While on the cliff with calm delight she kneels,
And the blue vales a thousand joys recall,
See, to the last, last verge her infant steals !
O fly-yet stir not, speak not, lest it fall.

Far better taught, she lays her bosom bare, And the fond boy springs back to nestle there.

FROM EURIPIDES.

There is a streamlet issuing from a rock.
The village-girls, singing wild madrigals,
Dip their white vestments in its waters clear,
And hang them to the sun.

There first I saw her;
There on that day. Her dark and eloquent eyes
'Twas heaven to look upon; and her sweet voice,
As tuneable as harp of many strings,
At once spoke joy and sadness to my soul!
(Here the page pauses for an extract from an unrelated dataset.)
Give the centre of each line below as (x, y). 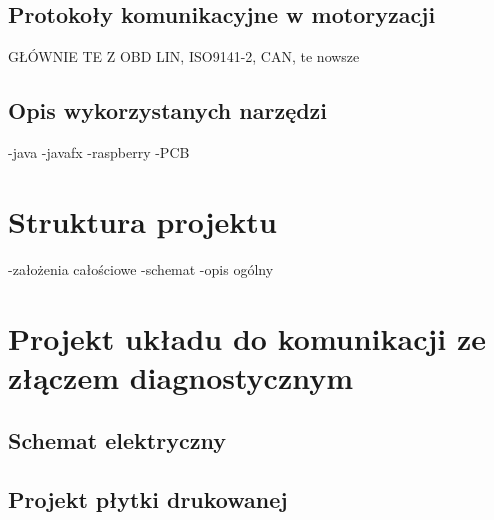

Dear is that valley to the murmuring bees;
And all, who know it, come and come again.

The small birds build there; and, at summer-noon,
Oft have I heard a child, gay among flowers,
As in the shining grass she sate concealed,
Sing to herself.

FROM AN ITALIAN SONNET.

Love, under Friendship’s vesture white,
Laughs, his little limbs concealing;
And oft in sport, and oft in spite,
Like Pity meets the dazzled sight,
Smiles thro' his tears revealing.

But now as Rage the God appears !
He frowns, and tempests shake his frame !--
Frowning, or smiling, or in tears,
'Tis Love; and Love is still the same.

A CHARACTER.

As thro' the hedge-row shade the violet steals,
And the sweet air its modest leaf reveals;
Her softer charms, but by their influence known,
Surprise all hearts, and mould them to her own.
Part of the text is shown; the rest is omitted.